Consumers increasingly are using their personal identification numbers to initiate debit card purchases. But how often such transactions occur is less than previously believed, the recently released 2005 edition of the ATM&Debit News EFT Data Book shows.
In March, the 12 electronic funds transfer networks that support branded PIN-based point-of-sale debit programs switched a total of 522.8 million purchases, up 25.3% from 417.2 million the previous March. The March 2003 total is a restated figure that is about 78 million less than what the networks and CCM sister publication ATM&Debit News reported last year.
The restatement was prompted by a change in the way Star, by far the nation's top EFT network, is reporting its data. When First Data Corp. bought Star's parent company, Concord EFS Inc., last February and had a chance to look more closely at its operations, it discovered that Star in past years included both the final purchase settlement and any preauthorization that may also have occurred as two transactions. Some merchants, such as oil companies that offer self-serve pay at the pump, will seek preauthorizations before pursuing final settlement from card issuers.
First Data says Star from now on will report the two hits to its switch as a single transaction, and the Greenwood Village, Colo.-based processor restated Star's March 2003 POS total, dropping it by 67.4 million transactions.
"Star counted the transactions the way most networks count them," a First Data spokesperson says. "First Data is taking a more conservative approach."
The Star, Interlink, Pulse and NYCE networks combined switch nearly 90% of all PIN-based purchases. When ATM&Debit News asked the three other networks how they report POS data, only NYCE counted a preauthorization and the final settlement as a single transaction.
As a result, the March 2003 total for Interlink, which is owned by Visa USA, fell by 7.02 million transactions, to 69.6 million. The Pulse EFT Association's total for that month dropped by 3.3 million, to 44.2 million purchases.
Cindy Ballard, Pulse executive vice president, says Houston-based Pulse counted both the preauthorization and settlement because they were separate transactions.

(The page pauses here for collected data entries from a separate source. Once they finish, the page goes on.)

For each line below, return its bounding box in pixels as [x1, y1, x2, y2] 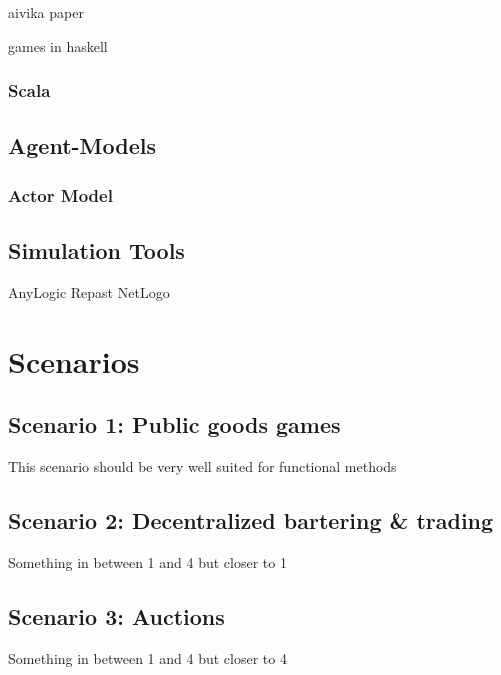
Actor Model [8, 182, 113, 207]
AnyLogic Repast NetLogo [8, 281, 170, 302]
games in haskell [8, 35, 108, 56]
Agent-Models [8, 130, 156, 161]
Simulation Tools [8, 235, 185, 266]
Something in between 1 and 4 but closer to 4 [8, 647, 287, 668]
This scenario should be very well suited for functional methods [8, 456, 397, 477]
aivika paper [8, 2, 84, 22]
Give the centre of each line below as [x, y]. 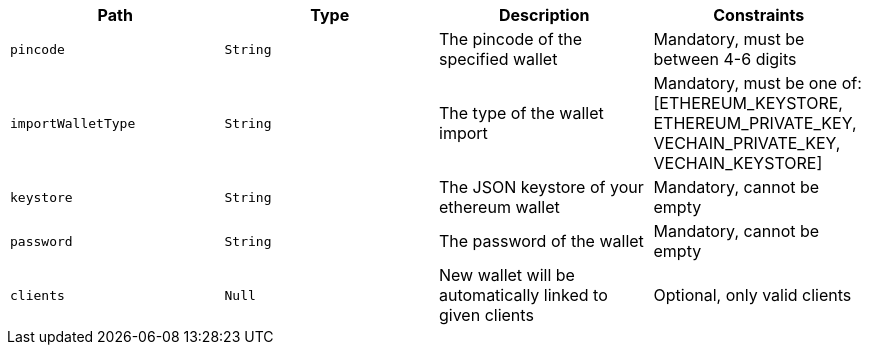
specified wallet [498, 59]
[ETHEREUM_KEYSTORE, [748, 103]
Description [544, 15]
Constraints [759, 15]
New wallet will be [507, 275]
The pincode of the [511, 39]
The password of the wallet [541, 241]
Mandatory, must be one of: [757, 83]
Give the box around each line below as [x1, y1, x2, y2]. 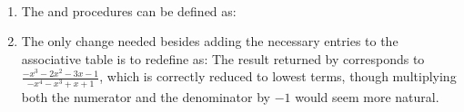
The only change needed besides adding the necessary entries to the [21, 32, 398, 51]
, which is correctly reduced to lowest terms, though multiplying [99, 67, 457, 86]
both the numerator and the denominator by [21, 87, 270, 106]
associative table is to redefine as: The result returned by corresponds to [21, 49, 425, 68]
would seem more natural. [295, 87, 439, 106]
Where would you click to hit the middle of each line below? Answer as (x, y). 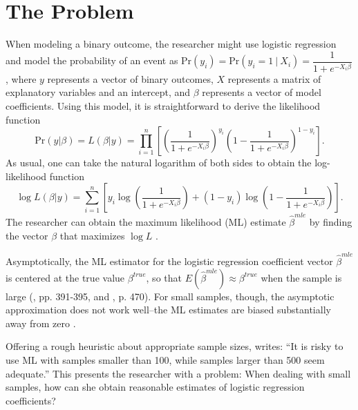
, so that (164, 277)
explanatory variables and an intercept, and (98, 92)
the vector (27, 235)
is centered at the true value (65, 277)
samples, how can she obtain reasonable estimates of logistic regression (155, 387)
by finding (331, 222)
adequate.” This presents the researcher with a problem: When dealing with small (178, 373)
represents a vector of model (262, 92)
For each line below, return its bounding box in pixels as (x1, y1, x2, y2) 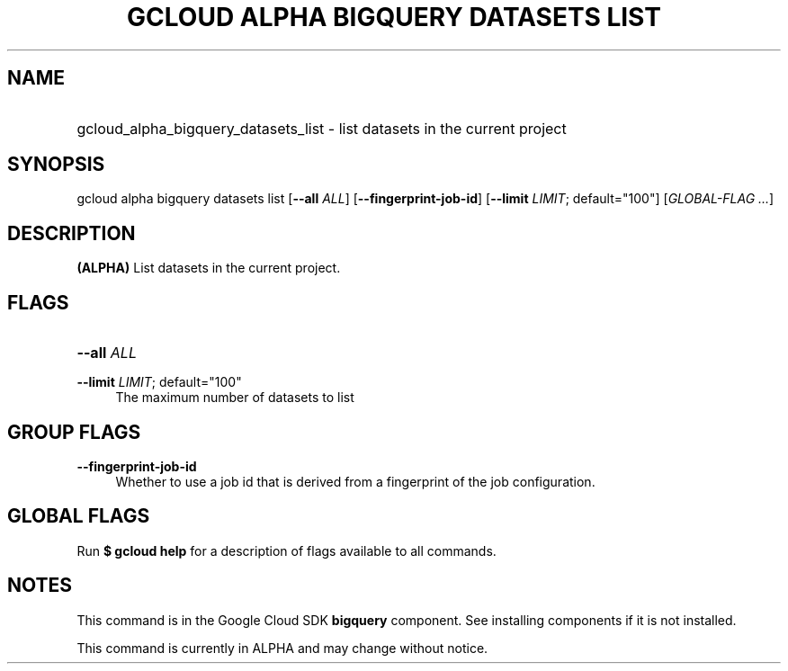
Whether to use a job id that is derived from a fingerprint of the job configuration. (115, 473, 595, 489)
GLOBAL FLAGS (7, 505, 150, 528)
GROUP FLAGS (7, 420, 141, 443)
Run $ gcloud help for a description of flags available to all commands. (76, 542, 497, 559)
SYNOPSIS (7, 153, 105, 176)
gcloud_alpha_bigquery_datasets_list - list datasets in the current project (76, 119, 567, 138)
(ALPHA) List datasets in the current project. (76, 260, 341, 276)
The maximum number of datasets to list (115, 389, 354, 406)
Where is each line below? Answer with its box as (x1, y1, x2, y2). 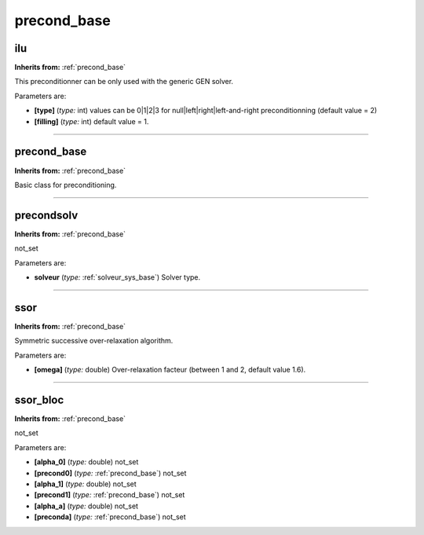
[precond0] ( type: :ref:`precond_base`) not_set (34, 468, 187, 478)
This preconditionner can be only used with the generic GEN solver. (14, 77, 234, 86)
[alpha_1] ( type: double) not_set (34, 479, 137, 489)
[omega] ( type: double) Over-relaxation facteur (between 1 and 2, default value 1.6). (34, 365, 306, 375)
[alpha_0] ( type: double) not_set (34, 457, 139, 467)
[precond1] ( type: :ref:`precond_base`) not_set (34, 490, 185, 500)
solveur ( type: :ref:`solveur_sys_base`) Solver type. (34, 273, 201, 282)
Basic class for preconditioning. (14, 180, 117, 189)
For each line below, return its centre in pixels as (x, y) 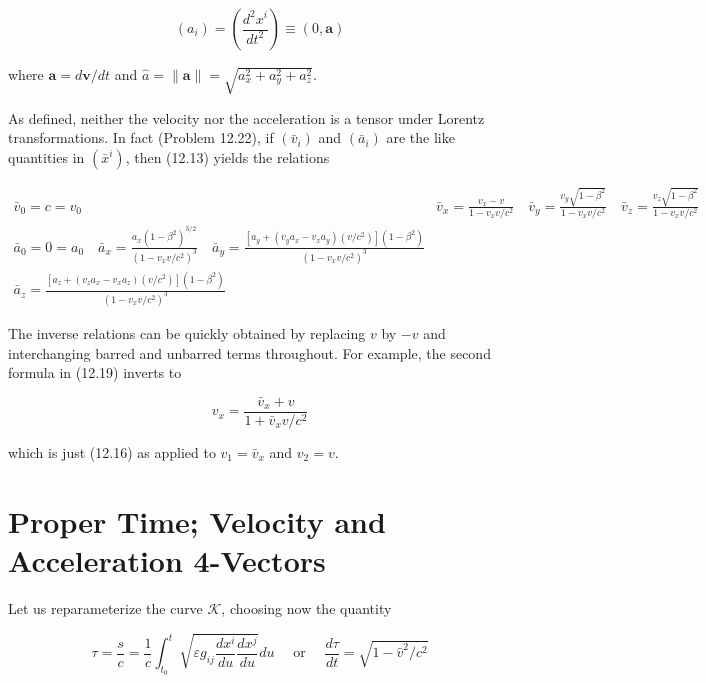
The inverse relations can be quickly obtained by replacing (187, 332)
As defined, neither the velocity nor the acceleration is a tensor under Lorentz (246, 117)
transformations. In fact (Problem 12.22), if (141, 137)
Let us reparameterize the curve (105, 607)
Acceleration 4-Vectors (167, 560)
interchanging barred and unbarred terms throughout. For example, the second (249, 352)
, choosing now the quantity (306, 607)
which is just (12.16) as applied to (112, 452)
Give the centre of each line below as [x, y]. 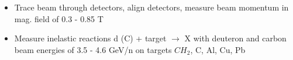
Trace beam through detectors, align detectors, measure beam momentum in [151, 7]
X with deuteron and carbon [235, 38]
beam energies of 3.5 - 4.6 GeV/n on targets [93, 49]
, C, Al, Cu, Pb [218, 49]
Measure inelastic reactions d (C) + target [90, 38]
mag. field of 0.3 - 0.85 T [59, 18]
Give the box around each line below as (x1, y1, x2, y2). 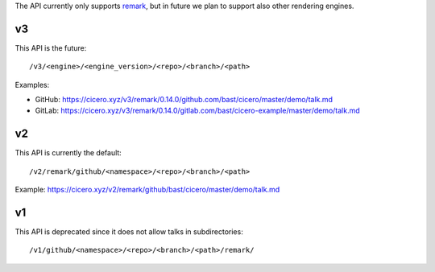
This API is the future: (14, 43, 87, 52)
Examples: (14, 80, 50, 89)
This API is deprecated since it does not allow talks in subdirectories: (14, 227, 243, 237)
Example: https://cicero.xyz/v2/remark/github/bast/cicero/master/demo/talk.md (14, 185, 280, 195)
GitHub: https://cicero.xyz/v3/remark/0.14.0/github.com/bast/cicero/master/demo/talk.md (35, 95, 333, 105)
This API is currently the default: (14, 148, 122, 158)
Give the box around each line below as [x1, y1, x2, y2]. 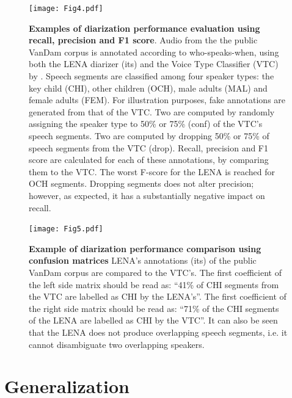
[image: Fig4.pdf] [29, 4, 103, 13]
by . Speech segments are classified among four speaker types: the [29, 70, 274, 82]
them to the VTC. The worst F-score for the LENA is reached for [29, 165, 276, 178]
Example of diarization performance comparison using [29, 242, 261, 255]
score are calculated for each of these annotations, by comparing [29, 153, 269, 166]
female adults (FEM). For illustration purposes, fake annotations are [29, 93, 286, 106]
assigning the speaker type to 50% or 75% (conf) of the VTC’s [29, 117, 263, 130]
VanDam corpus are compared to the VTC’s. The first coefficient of [29, 266, 282, 278]
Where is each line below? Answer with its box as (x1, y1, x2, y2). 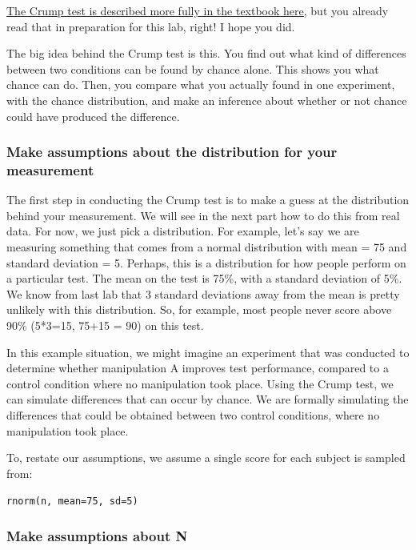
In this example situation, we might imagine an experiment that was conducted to (6, 343, 410, 360)
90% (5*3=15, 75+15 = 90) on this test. (6, 317, 204, 334)
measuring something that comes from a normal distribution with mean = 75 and (6, 239, 407, 255)
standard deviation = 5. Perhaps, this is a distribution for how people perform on (6, 254, 406, 271)
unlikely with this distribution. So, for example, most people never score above (6, 301, 392, 318)
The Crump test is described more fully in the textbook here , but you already (6, 2, 389, 18)
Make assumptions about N (6, 525, 188, 545)
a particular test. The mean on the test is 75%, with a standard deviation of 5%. (6, 270, 402, 287)
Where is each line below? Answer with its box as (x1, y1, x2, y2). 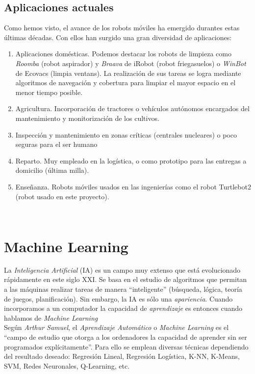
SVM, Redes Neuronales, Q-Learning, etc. (4, 360, 130, 371)
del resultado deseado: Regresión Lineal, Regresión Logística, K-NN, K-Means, (4, 351, 240, 361)
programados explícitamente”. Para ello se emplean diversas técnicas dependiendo (4, 341, 249, 351)
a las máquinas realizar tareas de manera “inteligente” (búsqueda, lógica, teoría (4, 284, 242, 294)
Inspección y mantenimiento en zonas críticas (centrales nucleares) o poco (15, 129, 237, 140)
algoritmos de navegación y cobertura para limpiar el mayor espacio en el (15, 77, 236, 88)
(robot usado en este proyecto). (15, 191, 109, 201)
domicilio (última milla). (15, 165, 89, 175)
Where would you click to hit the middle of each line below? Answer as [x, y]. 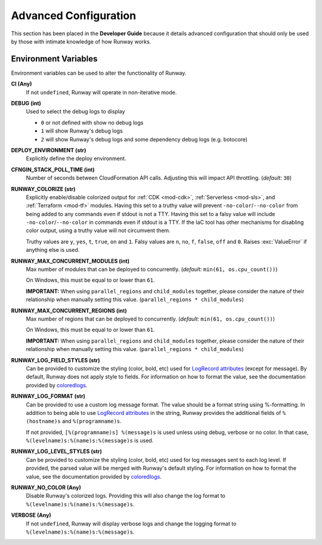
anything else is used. [53, 250]
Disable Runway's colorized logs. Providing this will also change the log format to [126, 496]
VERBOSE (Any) [31, 515]
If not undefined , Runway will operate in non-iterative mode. [101, 92]
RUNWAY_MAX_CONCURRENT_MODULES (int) [70, 261]
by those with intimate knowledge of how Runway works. [81, 41]
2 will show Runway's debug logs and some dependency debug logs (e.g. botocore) [144, 139]
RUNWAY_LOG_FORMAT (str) [48, 396]
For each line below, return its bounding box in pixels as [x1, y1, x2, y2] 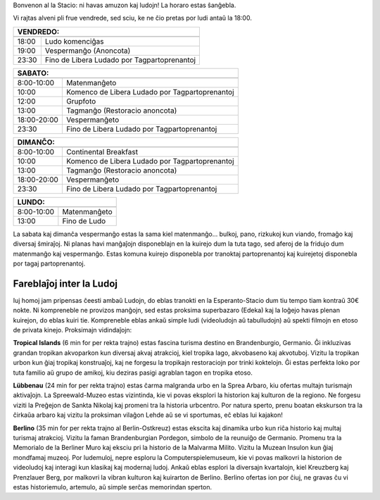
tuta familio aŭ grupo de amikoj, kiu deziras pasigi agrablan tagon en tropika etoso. [13, 368, 253, 377]
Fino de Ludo [62, 215, 106, 225]
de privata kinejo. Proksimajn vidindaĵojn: [13, 326, 132, 335]
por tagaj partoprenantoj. [13, 259, 86, 268]
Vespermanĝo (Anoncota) [44, 46, 131, 56]
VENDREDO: [17, 27, 60, 37]
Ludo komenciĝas [44, 36, 104, 46]
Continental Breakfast [65, 146, 139, 156]
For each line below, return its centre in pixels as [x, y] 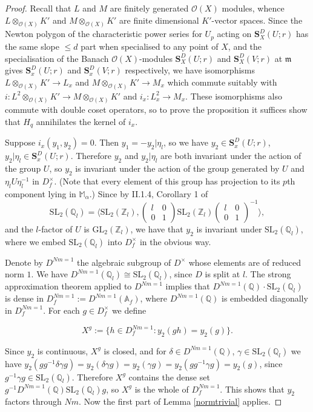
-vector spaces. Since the [257, 20]
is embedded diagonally [265, 298]
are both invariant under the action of [231, 156]
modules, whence [253, 8]
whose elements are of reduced [245, 262]
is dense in [24, 298]
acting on [234, 34]
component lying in [41, 193]
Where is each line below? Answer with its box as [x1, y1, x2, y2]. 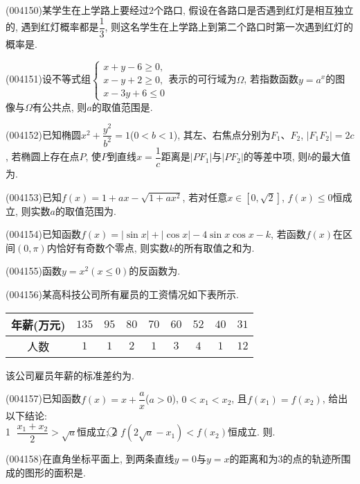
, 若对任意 [182, 189, 228, 204]
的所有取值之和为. [174, 240, 255, 254]
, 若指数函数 [244, 71, 298, 86]
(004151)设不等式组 [6, 71, 91, 86]
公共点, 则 [42, 99, 87, 114]
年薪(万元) [11, 316, 66, 333]
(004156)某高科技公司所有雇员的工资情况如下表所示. [6, 286, 239, 301]
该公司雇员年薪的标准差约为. [6, 368, 134, 382]
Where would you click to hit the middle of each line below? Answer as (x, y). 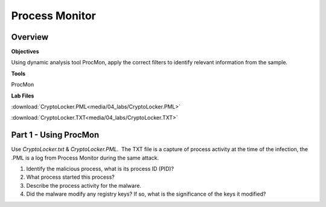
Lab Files (23, 96)
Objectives (25, 52)
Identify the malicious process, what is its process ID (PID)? (100, 169)
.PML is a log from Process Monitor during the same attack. (85, 158)
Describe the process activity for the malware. (84, 185)
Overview (30, 37)
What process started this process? (70, 177)
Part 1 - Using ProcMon (55, 135)
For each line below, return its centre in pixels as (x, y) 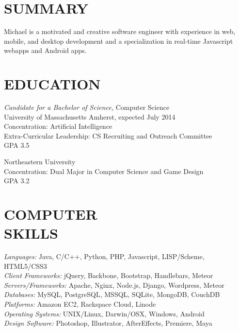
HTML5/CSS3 (25, 266)
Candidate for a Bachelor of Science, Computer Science (87, 107)
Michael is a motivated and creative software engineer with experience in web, (120, 31)
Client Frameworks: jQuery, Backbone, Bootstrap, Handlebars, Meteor (109, 275)
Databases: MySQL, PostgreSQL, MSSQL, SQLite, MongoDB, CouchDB (112, 294)
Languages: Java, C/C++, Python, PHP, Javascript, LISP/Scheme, (104, 256)
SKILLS (31, 233)
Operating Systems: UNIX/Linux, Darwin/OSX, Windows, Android (104, 313)
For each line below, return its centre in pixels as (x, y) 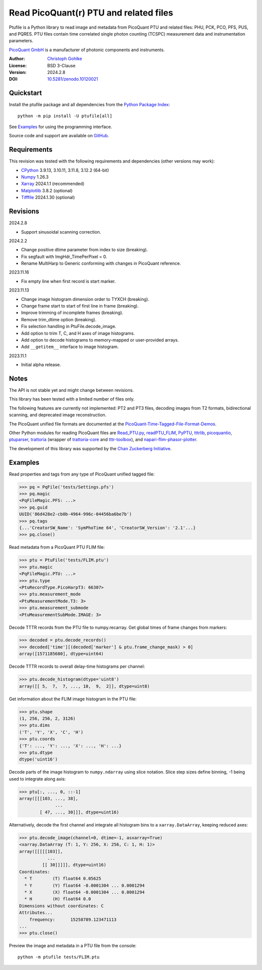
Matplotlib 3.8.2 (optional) (47, 190)
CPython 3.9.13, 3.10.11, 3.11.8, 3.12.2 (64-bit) (65, 170)
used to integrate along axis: (37, 779)
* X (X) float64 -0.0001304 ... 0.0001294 (85, 892)
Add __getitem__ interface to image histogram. (70, 347)
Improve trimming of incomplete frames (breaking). (72, 313)
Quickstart (25, 93)
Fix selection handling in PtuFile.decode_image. (69, 327)
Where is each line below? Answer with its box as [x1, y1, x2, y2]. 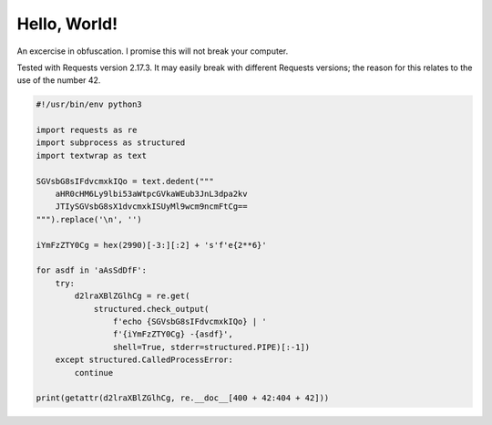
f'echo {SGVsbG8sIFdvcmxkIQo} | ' [112, 316, 268, 327]
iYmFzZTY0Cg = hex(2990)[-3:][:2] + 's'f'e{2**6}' [36, 240, 268, 250]
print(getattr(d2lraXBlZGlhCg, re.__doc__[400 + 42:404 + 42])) [36, 393, 330, 403]
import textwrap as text [36, 150, 148, 161]
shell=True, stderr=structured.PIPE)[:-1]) [112, 342, 311, 352]
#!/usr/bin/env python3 [36, 99, 143, 109]
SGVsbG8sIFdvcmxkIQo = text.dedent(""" [36, 176, 214, 186]
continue [74, 368, 114, 378]
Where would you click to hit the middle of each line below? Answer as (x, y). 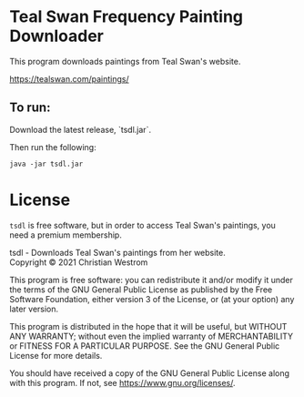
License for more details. (56, 355)
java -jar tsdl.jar (46, 164)
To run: (30, 108)
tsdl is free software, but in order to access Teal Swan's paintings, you (142, 225)
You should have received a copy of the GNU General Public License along (149, 373)
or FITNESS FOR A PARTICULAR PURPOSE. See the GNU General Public (145, 346)
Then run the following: (53, 147)
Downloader (57, 36)
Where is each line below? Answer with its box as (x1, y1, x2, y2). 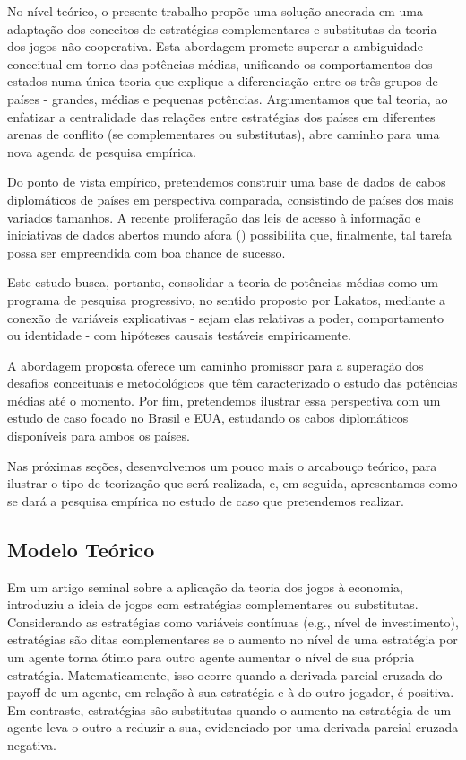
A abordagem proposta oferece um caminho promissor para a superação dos (7, 355, 424, 374)
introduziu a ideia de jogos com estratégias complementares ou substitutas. (7, 595, 419, 614)
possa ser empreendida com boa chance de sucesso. (7, 242, 286, 261)
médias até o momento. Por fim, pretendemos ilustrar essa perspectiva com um (7, 390, 441, 409)
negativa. (7, 735, 56, 754)
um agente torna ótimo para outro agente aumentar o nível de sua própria (7, 648, 415, 667)
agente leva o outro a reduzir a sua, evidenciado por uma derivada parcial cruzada (7, 718, 459, 737)
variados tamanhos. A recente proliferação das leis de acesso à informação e (7, 207, 421, 226)
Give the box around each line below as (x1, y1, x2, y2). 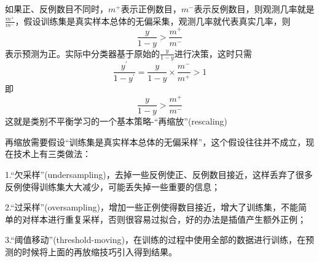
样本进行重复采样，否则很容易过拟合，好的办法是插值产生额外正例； (30, 212, 306, 225)
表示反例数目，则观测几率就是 (194, 2, 315, 15)
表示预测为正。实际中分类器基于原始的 (5, 47, 160, 60)
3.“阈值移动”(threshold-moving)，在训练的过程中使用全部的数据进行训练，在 (5, 233, 305, 246)
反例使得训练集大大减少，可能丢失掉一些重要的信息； (5, 180, 220, 193)
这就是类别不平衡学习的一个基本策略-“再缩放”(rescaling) (5, 115, 227, 128)
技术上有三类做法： (13, 147, 91, 160)
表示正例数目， (120, 2, 181, 15)
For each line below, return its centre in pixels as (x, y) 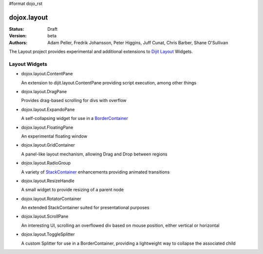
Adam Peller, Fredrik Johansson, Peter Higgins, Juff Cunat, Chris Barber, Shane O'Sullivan (138, 42)
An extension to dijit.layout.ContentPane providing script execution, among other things (109, 83)
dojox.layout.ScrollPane (45, 217)
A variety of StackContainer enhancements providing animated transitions (95, 172)
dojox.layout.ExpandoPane (48, 109)
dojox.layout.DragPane (44, 92)
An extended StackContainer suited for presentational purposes (85, 208)
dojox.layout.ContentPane (47, 74)
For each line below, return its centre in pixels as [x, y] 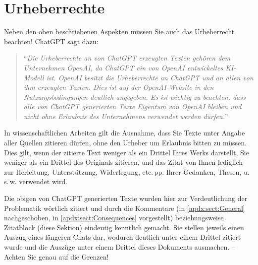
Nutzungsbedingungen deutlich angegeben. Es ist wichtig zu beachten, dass [134, 97]
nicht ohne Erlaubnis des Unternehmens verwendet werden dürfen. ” [126, 116]
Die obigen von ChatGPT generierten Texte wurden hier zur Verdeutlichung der [126, 198]
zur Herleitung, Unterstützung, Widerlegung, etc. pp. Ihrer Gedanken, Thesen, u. [127, 171]
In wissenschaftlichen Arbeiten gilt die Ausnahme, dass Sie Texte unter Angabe [125, 133]
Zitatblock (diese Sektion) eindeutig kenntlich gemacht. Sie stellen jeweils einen [124, 227]
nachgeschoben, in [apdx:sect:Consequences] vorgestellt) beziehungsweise [114, 218]
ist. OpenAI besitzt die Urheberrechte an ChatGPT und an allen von [150, 77]
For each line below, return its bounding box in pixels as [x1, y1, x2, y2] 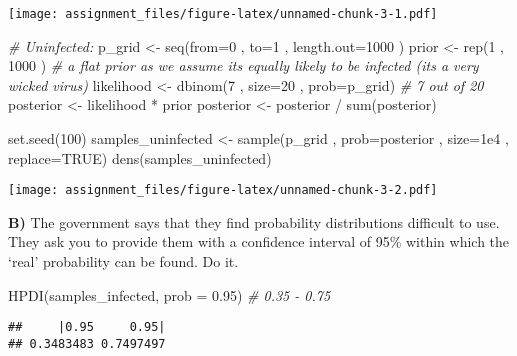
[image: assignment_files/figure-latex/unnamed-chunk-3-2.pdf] [8, 183, 438, 198]
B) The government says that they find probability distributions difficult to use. [8, 211, 500, 232]
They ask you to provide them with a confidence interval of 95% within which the [8, 231, 510, 252]
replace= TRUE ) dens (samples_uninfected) [8, 147, 272, 168]
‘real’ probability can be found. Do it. [8, 251, 239, 272]
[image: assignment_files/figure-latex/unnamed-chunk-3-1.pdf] [8, 7, 438, 21]
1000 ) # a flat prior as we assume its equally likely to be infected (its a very [8, 55, 479, 76]
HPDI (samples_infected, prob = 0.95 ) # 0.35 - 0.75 [8, 284, 331, 305]

"You have the preauthorization that goes through the switch, then another for settlement," she says.
Whether the changes could have affected the U.S. Department of Justice's antitrust challenge to First Data's acquisition of Concord is unknown. The DOJ was concerned that First Data, which owned 64% of NYCE, would gain too much POS market share by also owning Star. First Data settled with the antitrust enforcer by agreeing to sell its shares of NYCE, which now is owned by Metavante Corp.
Before Star, Interlink and Pulse removed the preauthorizations from their totals, Star and NYCE together in March 2003 controlled 66.1% of the PIN-based POS debit market. After the preauthorizations were removed, they accounted for a 62.2% share.
The First Data spokesperson says the processor didn't know Star was double-counting some of its transactions.
"We really didn't know that until after the merger because we couldn't get inside the numbers until the merger was complete," she says.